Mr. John M. Gearin for appellant.
Messrs. James K. Kelly and Nixon & Dolph for appellee.
Mr. Justice Harlan delivered the opinion of the court:
This case depends in part upon the construction of the act of Congress of July 2d, 1864 (13 Stat. at L. 365, chap. 217), in aid of the [176 U.S. 51, 52] construction of the Northern Pacific Railroad. The provisions of that act, so far as they are material to the present controversy, are fully set forth in the opinion in United States v. Oregon & C. R. Co., just decided, 176 U.S. 28 , 20 Sup. Ct. Rep. 261, 44 L. ed. --.
By an act of February 25th, 1867, Congress, in aid of the construction of a military wagon road in Oregon from Dalles City on the Columbia river, by way of Camp Watson, Canyon City, and Mormon or Humboldt basin, to a point on Snake river opposite Fort Boise in Idaho territory, granted to the state of Oregon 'alternate sections of public lands, designated by odd numbers, to the extent of three sections in width on each side of said road: Provided, That . . . any and all lands heretofore reserved to the United States, or otherwise appropriated by act of Congress or other competent authority, be, and the same are, hereby reserved from the operation of this act, except so far as it may be necessary to locate the route of said road through the same, in which case the right of way to the width of one hundred feet is granted: And provided further, That the grant hereby made shall not embrace any mineral lands of the United States.' 14 Stat. at. L. 409, chap. 77.
Other sections of that act are as follows: ' 2. That the lands hereby granted to said state shall be disposed of by the legislature thereof for the purpose aforesaid, and for no other; and the said road shall be and remain a public highway for the use of the government of the United States, free from tolls or other charges upon the transportation of any property, troops, or mails of the United States.' ' 4. That the state of Oregon is authorized to locate and use in the construction of said road an additional amount of public lands, not previously reserved to the United States nor otherwise disposed of, and not exceeding ten miles in distance from it, equal to the amount reserved from the operation of this act in the first section of the same, to be selected in alternate odd sections as provided in section first of this act. 5. That lands hereby granted to said state shall be disposed of only in the following manner, that is to say: when the governor of said state shall certify to the Secretary of the Interior that ten continuous miles of said road are completed, then a quantity of the [176 U.S. 51, 53] land hereby granted, not to exceed thirty sections, may be sold, and so on from time to time until said road shall be completed; and if said road is not completed within five years, no further sales shall be made, and the lands remaining unsold shall revert to the United States. 6. That the United States surveyor general for the district of Oregon shall cause said lands so granted to be surveyed at the earliest practicable period after said state shall have enacted the necessary legislation to carry this act into effect.'
Subsequently, by an act approved October 20th, 1868, the state of Oregon granted to the Dalles Military Road Company all the lands, right of way, rights, privileges, and immunities granted or pledged by the above act of February 25th, 1867, 'for the purpose of aiding said company in constructing the road mentioned and described in said act of Congress, upon the conditions and limitations therein prescribed.' The state also, by the same act, granted and pledged to that company 'all moneys, lands, rights, privileges, and immunities which may be hereafter granted to this state to aid in the construction of such road for the purposes and upon the conditions mentioned in said act of Congress, or which may be mentioned in any further grants of money or lands to aid in constructing said road,' and authorized it to locate the lands mentioned in the 4th section of the act of Congress, subject to the approval of the governor. Sess. Laws 1868, p. 3.

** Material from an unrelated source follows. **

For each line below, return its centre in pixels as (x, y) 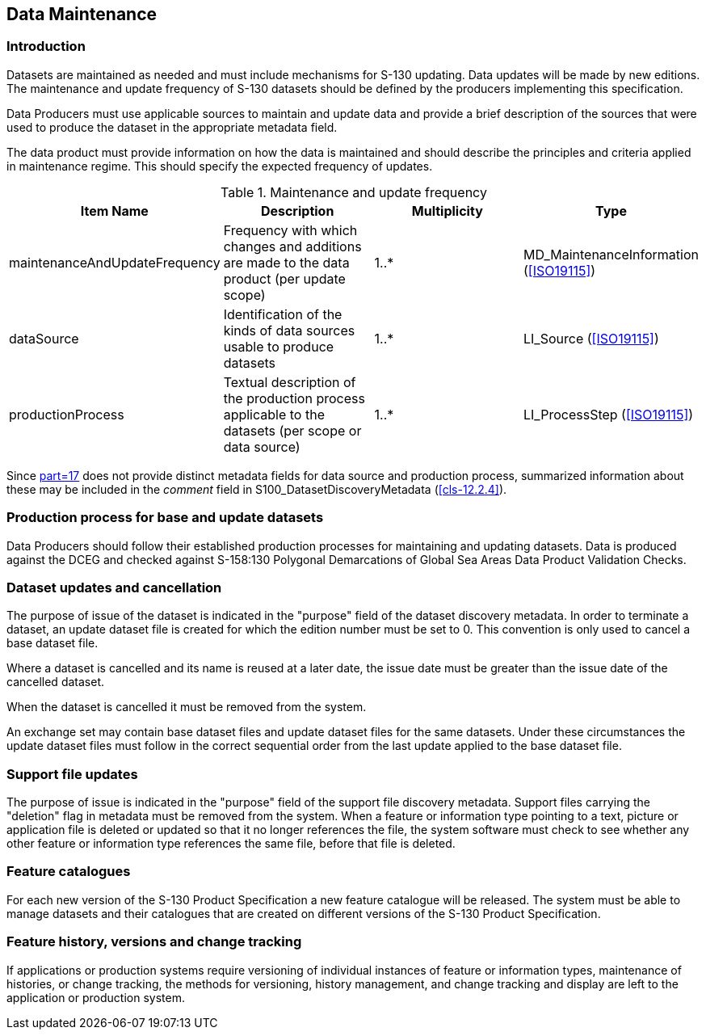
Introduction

The material facts out of which the present suit arises are alleged in the bill, and are substantially admitted in the answer. They are as follows:
Prior to June 23d, 1869, the Dalles Military Road Company had duly surveyed and definitely located its line of road between the points designated by Congress and the state; had fully constructed and completed its road, and had filed in the office of the governor a plat or map upon which was traced and shown the definite location of the road from Dalles City to its terminus on Snake river, as well as the limits of the place and indemnity lands embraced by the act of Congress.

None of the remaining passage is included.